-- Provided records follows --

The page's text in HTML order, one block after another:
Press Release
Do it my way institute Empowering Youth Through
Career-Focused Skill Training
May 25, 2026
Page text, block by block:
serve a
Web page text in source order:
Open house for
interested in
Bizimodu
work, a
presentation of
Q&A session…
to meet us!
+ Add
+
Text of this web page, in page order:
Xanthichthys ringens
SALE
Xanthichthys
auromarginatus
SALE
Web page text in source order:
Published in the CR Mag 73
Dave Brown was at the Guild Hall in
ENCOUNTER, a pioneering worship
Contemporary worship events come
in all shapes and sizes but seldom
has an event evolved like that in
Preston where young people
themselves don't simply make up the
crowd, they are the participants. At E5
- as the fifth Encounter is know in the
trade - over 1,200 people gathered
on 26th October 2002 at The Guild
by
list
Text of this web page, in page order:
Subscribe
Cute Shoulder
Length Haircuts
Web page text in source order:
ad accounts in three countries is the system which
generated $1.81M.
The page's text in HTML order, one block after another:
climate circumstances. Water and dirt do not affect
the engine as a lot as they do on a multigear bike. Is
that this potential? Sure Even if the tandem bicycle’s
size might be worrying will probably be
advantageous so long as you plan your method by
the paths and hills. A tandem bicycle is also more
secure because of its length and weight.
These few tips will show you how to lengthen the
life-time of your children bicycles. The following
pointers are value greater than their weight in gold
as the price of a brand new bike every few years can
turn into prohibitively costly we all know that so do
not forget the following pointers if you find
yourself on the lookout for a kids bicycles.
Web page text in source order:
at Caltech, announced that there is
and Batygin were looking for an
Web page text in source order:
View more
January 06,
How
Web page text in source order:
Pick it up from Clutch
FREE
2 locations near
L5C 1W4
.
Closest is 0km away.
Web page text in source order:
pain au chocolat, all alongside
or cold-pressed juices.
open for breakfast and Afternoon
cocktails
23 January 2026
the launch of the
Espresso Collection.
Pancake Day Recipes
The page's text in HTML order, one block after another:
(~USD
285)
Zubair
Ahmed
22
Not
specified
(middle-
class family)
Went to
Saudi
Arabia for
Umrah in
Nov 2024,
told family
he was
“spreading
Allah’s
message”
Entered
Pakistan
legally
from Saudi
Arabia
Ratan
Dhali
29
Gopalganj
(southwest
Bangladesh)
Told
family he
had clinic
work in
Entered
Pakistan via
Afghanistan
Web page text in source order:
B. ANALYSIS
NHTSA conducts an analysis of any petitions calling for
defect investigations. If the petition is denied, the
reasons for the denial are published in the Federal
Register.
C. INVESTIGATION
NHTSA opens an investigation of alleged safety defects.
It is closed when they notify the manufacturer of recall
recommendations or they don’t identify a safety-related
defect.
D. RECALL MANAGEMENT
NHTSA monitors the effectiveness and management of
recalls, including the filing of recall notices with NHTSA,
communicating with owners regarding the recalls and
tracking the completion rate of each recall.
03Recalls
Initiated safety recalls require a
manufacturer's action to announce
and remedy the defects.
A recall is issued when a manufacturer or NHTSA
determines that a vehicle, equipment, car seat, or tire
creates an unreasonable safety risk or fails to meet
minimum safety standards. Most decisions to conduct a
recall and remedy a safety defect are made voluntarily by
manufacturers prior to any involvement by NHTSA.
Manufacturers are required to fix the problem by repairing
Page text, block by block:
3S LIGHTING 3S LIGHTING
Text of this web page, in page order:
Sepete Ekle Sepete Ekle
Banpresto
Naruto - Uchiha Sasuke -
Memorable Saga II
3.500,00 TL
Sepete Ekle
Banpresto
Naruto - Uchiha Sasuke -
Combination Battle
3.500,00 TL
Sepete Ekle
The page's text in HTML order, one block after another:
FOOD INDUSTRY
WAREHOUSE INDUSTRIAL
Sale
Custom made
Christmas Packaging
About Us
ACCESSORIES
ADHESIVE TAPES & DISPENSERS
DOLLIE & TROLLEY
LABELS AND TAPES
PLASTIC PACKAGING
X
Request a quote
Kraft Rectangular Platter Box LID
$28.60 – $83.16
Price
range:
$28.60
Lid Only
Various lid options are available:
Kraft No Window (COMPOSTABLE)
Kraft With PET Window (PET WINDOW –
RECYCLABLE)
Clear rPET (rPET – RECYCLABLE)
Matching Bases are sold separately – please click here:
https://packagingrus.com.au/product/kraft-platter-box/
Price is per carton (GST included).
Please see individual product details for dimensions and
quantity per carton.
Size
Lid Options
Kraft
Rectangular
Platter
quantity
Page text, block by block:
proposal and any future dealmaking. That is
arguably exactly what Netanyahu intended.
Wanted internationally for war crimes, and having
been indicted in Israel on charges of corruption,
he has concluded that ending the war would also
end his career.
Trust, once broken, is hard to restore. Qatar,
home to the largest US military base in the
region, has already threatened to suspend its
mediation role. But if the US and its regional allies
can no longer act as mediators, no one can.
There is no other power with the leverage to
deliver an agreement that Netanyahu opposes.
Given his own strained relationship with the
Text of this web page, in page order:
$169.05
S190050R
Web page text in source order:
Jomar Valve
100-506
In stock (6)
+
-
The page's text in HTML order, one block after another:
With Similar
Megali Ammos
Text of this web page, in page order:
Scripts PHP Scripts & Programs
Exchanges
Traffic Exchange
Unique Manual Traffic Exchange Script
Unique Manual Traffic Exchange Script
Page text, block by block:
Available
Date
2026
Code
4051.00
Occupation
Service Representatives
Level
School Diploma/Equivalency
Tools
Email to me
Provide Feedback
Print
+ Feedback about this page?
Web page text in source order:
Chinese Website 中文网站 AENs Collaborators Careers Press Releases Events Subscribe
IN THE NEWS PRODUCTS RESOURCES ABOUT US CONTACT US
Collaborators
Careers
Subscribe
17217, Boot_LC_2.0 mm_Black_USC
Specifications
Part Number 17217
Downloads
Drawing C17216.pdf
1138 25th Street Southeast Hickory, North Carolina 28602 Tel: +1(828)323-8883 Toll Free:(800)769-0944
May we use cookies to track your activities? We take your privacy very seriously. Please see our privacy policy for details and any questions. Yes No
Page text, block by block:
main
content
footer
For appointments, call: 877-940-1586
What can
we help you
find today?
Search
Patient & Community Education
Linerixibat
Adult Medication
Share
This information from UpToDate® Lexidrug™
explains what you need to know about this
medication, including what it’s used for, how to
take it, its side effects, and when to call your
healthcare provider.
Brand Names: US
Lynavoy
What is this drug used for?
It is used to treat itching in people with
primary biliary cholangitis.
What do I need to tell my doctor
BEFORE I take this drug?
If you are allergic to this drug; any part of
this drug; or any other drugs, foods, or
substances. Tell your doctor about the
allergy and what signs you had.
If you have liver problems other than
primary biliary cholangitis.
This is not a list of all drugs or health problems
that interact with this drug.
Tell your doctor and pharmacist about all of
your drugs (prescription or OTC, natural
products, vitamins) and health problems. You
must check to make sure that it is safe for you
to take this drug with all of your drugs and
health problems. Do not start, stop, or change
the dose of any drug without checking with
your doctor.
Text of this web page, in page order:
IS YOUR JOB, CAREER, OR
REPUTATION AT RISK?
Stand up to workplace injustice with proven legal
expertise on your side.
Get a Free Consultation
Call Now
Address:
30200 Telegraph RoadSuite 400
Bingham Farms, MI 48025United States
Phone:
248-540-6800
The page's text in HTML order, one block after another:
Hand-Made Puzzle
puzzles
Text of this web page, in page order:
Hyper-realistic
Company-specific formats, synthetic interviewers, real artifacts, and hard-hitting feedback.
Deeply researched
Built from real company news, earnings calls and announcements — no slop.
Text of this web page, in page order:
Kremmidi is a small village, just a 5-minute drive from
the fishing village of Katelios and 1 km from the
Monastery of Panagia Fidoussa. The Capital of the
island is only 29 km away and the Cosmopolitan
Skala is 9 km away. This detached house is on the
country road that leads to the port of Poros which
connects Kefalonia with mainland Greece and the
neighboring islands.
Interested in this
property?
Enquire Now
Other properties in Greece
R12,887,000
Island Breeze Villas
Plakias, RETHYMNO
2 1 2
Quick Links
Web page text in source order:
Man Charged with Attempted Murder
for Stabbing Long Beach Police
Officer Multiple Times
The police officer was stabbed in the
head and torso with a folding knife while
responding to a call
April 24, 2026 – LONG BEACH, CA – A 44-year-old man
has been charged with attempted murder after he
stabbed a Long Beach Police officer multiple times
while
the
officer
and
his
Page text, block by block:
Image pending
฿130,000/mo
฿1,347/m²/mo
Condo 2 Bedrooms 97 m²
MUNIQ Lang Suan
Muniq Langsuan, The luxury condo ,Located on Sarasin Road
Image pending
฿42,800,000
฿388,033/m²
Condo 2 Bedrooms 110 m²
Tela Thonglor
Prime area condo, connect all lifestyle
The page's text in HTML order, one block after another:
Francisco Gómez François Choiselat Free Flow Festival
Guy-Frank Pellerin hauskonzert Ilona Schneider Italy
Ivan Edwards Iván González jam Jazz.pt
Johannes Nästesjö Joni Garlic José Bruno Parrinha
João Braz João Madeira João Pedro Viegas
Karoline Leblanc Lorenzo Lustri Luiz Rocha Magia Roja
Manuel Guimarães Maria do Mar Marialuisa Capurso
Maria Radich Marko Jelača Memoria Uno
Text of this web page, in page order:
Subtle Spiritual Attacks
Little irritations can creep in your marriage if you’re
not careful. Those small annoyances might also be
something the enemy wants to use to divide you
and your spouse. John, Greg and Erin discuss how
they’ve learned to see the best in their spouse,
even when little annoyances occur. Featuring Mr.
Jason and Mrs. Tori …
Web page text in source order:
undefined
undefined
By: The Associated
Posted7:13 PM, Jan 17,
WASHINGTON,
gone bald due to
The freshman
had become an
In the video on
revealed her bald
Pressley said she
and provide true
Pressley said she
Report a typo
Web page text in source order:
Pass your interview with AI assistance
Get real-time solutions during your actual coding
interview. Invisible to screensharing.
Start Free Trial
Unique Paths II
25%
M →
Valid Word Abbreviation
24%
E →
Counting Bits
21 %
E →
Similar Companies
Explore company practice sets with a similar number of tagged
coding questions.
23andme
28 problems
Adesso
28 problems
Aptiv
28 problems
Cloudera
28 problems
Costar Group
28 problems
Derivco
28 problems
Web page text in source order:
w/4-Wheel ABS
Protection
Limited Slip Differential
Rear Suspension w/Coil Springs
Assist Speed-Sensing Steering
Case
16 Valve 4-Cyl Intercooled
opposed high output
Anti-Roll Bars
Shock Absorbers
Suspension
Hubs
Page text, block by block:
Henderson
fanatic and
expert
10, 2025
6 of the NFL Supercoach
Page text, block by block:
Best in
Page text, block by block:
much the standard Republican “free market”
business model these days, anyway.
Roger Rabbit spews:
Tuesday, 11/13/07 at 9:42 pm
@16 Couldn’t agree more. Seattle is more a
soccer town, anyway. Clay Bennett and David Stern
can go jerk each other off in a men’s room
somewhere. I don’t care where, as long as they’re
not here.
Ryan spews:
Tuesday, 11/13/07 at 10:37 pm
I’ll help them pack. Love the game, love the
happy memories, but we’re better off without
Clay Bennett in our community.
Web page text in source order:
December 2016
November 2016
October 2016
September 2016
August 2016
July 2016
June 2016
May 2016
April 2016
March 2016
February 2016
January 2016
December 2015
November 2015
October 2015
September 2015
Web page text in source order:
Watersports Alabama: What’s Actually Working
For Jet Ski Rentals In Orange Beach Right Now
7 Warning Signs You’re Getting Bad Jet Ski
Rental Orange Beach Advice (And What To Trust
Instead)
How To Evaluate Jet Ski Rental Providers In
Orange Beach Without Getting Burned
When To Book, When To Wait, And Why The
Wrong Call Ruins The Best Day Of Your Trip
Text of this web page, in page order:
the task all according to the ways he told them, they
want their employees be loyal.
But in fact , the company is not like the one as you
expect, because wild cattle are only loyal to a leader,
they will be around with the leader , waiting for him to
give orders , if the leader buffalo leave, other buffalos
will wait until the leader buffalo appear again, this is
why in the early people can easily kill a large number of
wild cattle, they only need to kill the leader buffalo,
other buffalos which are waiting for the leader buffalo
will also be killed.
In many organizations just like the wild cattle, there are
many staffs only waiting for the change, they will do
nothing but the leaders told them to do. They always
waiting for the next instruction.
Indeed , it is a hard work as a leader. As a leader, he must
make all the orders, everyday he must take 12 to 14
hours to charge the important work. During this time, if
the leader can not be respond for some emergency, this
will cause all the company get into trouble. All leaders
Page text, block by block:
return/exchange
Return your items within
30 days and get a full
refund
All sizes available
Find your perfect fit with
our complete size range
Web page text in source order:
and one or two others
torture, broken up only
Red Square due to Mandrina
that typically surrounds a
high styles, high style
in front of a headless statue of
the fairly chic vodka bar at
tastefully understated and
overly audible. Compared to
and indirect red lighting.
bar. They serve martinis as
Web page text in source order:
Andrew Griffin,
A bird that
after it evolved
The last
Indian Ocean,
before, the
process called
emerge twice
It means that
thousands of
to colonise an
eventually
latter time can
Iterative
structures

-- Provided records concluded --

Only the lines from the one containing "high styles, high style" through the last line of the records above are to be reproduced, exactly and with both ends included.

high styles, high style
in front of a headless statue of
the fairly chic vodka bar at
tastefully understated and
overly audible. Compared to
and indirect red lighting.
bar. They serve martinis as
Web page text in source order:
Andrew Griffin,
A bird that
after it evolved
The last
Indian Ocean,
before, the
process called
emerge twice
It means that
thousands of
to colonise an
eventually
latter time can
Iterative
structures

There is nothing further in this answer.